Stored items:
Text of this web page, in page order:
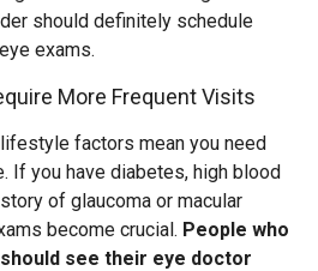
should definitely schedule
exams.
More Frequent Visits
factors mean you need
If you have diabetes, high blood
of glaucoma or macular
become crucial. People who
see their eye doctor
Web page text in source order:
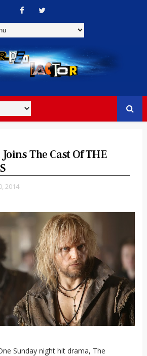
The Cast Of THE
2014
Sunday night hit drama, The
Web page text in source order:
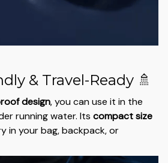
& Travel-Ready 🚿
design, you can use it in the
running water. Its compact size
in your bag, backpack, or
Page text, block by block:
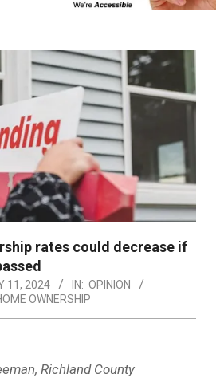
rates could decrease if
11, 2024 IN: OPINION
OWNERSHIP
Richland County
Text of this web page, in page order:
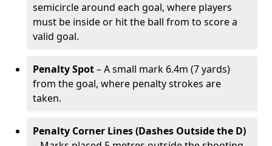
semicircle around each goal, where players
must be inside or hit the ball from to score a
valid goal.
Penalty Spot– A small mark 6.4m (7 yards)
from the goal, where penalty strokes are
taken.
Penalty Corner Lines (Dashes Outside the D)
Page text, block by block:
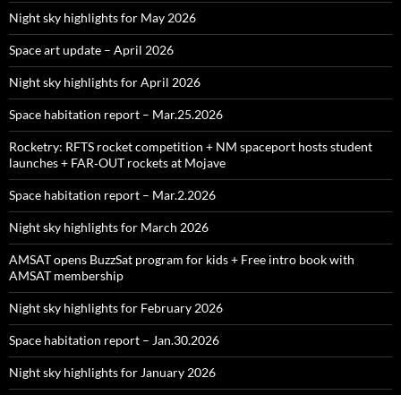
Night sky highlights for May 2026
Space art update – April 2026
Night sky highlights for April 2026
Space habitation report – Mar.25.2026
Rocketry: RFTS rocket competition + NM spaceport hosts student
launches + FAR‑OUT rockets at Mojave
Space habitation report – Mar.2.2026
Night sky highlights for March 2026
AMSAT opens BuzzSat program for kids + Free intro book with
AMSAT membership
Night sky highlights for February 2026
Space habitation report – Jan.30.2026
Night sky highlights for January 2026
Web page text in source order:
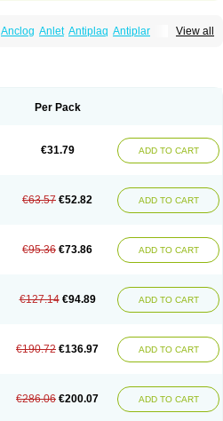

§ Assignment
Reproduce all the entries above exactly. Include no images.

§ Your response
Text of this web page, in page order:
should definitely schedule
exams.
More Frequent Visits
factors mean you need
If you have diabetes, high blood
of glaucoma or macular
become crucial. People who
see their eye doctor
Web page text in source order:
The Cast Of THE
2014
Sunday night hit drama, The
Web page text in source order:
& Travel-Ready 🚿
design, you can use it in the
running water. Its compact size
in your bag, backpack, or
Page text, block by block:
rates could decrease if
11, 2024 IN: OPINION
OWNERSHIP
Richland County
Text of this web page, in page order:
semicircle around each goal, where players
must be inside or hit the ball from to score a
valid goal.
Penalty Spot– A small mark 6.4m (7 yards)
from the goal, where penalty strokes are
taken.
Penalty Corner Lines (Dashes Outside the D)
Page text, block by block:
Night sky highlights for May 2026
Space art update – April 2026
Night sky highlights for April 2026
Space habitation report – Mar.25.2026
Rocketry: RFTS rocket competition + NM spaceport hosts student
launches + FAR‑OUT rockets at Mojave
Space habitation report – Mar.2.2026
Night sky highlights for March 2026
AMSAT opens BuzzSat program for kids + Free intro book with
AMSAT membership
Night sky highlights for February 2026
Space habitation report – Jan.30.2026
Night sky highlights for January 2026
Web page text in source order:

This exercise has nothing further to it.